Words and Lemmatization

2025-02-18

Tagging lexical words in the text and/or linking to lemmata for purposes of indexing or search.

TEI definition: w ; EpiDoc-specific customization: w

Explicit markup of words (tokenization) and identification of their dictionary headwords (lemmatization) are both optional. Many projects simply leave these features unmarked, or rely on automated processes in search software to detect word-breaks and link to lemmatizing tools such as Morpheus. (The Papyrological Navigator, Perseus, and the TLG all use methods similar to this.)

To explicitly mark-up lexical words in a papyrological or epigraphic text, however, each word in the text should be enclosed in a w element. (For ease of processing, it is advised that inter-word spacing, punctuation and other features be left outside of this element, and if possible there should be no spaces or carriage returns within the w element.)

<w>maximo</w>
<w>tribunicia</w>
<w>potestate</w>
<num>XXIIII</num>
<w>imperatori</w>

(IRT: 22)

To record the lemma or dictionary headword of the word in question, the simplest solution is to enter the uninflected form in a lemma attribute, which may be used, for example, to generate the entries in a lexical index to the corpus.

<w lemma="ἵστημι">ἕστηκα</w>

A slightly more sophisticated solution is to enter in a lemmaRef attribute a URL or other URI that points to the entry for the word in question in a database or online dictionary. This solution allows for better disambiguation of homonymous words, for example, or linking to morphological and statistical information about the word.
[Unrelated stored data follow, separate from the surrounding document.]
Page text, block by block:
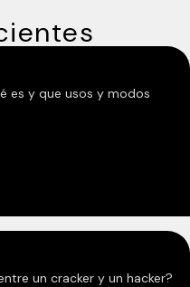
es y que usos y modos
un cracker y un hacker?
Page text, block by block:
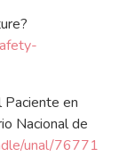
en
Nacional de
unal/76771
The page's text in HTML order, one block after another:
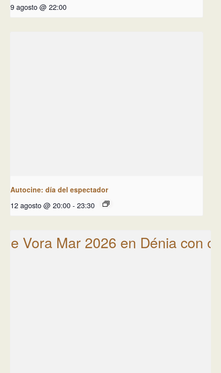
9 agosto @ 22:00
Autocine: día del espectador
12 agosto @ 20:00- 23:30

<w lemmaRef="http://www.perseus.tufts.edu/hopper/morph?l=fero&la=la">tulisti</w>

Multiple lemmata

If a single word tag contains more than one indexable word (e.g. "populusque" in Latin, "κἀκ" in Greek or "gudrotæn" and "hlkuþrs" in Old Danish), or an incomplete word is ambiguous and might correspond to either of two or more lemmata (e.g. ΕΚΦΕΥΞ), then all lemmata that should be indexed may be included in the lemma attribute, separated by spaces:

<w lemma="suus que">suisque</w>

<w lemma="ἔκφευξις ἐκφεύγω" part="I">ΕΚΦΕΥΞ</w>
<gap reason="lost" extent="unknown"
unit="character"/>

<w lemma="Guð dróttin">gud drotæn</w>

<w lemma="helgu Guðs">hlku kuþrs</w>

Interaction with editorial markup

The w element may contain further editorial tags, such as expansions of abbreviations. Wherever possible the w element should remain intact (cf. Editorial restoration: Segmented or adjacent lacunae).